Ciudad Juárez.
La frontera más fabulosa y bella del mundoque cantara Juan Gabriel ha perdido el encanto. Ningún recién llegado parece tener ganas de quedarse.
Pongamos el caso de Luis Stanley Dulce, un muchacho salvadoreño que
llegó al mediodía a uno de los sitios donde Donald Trump mejora su muro,
agregándole trozos de metal para hacerlo más alto, más grande y
relegible.
Stanley vino hasta aquí, a unos pasos del Puente Negro, cruce del
ferrocarril cuando abren la puerta, porque ya no quiere seguir en Ciudad
Juárez, donde lleva dos meses.
–¿Ya no vas a intentar cruzar al otro lado?

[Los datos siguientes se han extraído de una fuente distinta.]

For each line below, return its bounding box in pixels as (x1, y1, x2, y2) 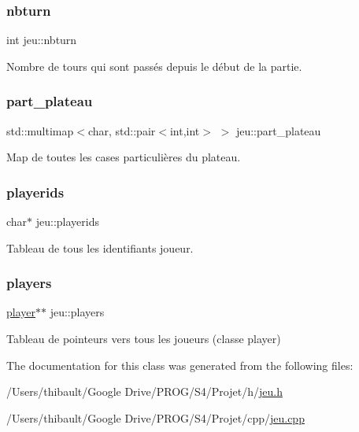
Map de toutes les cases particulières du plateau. (6, 149, 241, 165)
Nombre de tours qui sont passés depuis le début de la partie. (6, 57, 302, 74)
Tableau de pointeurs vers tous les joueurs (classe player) (6, 330, 281, 347)
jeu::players (50, 304, 105, 320)
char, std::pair (87, 122, 156, 138)
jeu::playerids (35, 213, 100, 230)
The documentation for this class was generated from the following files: (6, 356, 353, 373)
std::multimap (6, 122, 74, 138)

–No, ya me quiero volver a mi país.
–¿Por qué?
–No tengo dinero, no he comido.
Al joven salvadoreño lo acababan de detener varios hombres –y una
mujer– que apenas ayer eran soldados y hoy son guardias nacionales.
No hubo persecución ni gritos ni nada. El muchacho quería que lo
detuvieran. Caminó tranquilamente hacia los soldados. Le quitaron los
calcetines, le tomaron sus datos generales y llamaron al Instituto
Nacional de Migración. Pero sucede que apenas dos días antes, Stanley
había recibido un permiso de permanencia en México por 180 días. Así que
cuando el agente de Migración llegó, miró sus papeles y le dijo adiós.
Los soldados no se veían cómodos en su nueva tarea.
Aquí, si quiero, lo puedo detener, dijo el joven oficial al mando a un reportero que había bajado a ese hueco de matorrales, tierra y un chisguete de agua que es el río Bravo cuando pasa cerca de la presidencia municipal juarense.
Un padre y dos hijos se acercaron a los militares –cerca, juntas pero
no revueltas, había patrullas de las fuerzas estatales y municipales.
La familia trajo burritos y botellas de agua. Uno de los militares no
descansó hasta que Stanley recibió comida y la bebida. Luego, alguien le
explicó que una aerolínea ofrece pasajes de un dólar a Centroamérica y
le dio las instrucciones para llegar al aeropuerto.
Enfrente es Estados Unidos. Una barda cada vez más alta, un trajín
que no para de las camionetas blancas de la Patrulla Fronteriza, que
desde este lado se mira como una gran pantalla de cine.
La película, antes de que detuvieran a Stanley, se llamaba: quita la manta del activista.
Robenz, un artista-activista nacido en Zacatecas y de doble
nacionalidad, fue detenido con otras dos personas que le ayudaron a
colocar una gran manta en el muro.
Su manta era un homenaje a Scott Warren, activista sometido a juicio
por el delito de llevar agua a los migrantes que padecen en el desierto
de Arizona.
Si Scott es un delincuente, yo también, escribió, y lo detuvieron. Del lado mexicano quedó la moderna camioneta en la que llegó Robenz, todavía cargada de enormes trozos de tela, escaleras y cubetas de pintura.
Los fotógrafos que llegaron temprano vieron el momento en que el
activista fue aprehendido y también cómo una familia cubana aprovechó la
confusión para burlar a la flamante Guardia Nacional.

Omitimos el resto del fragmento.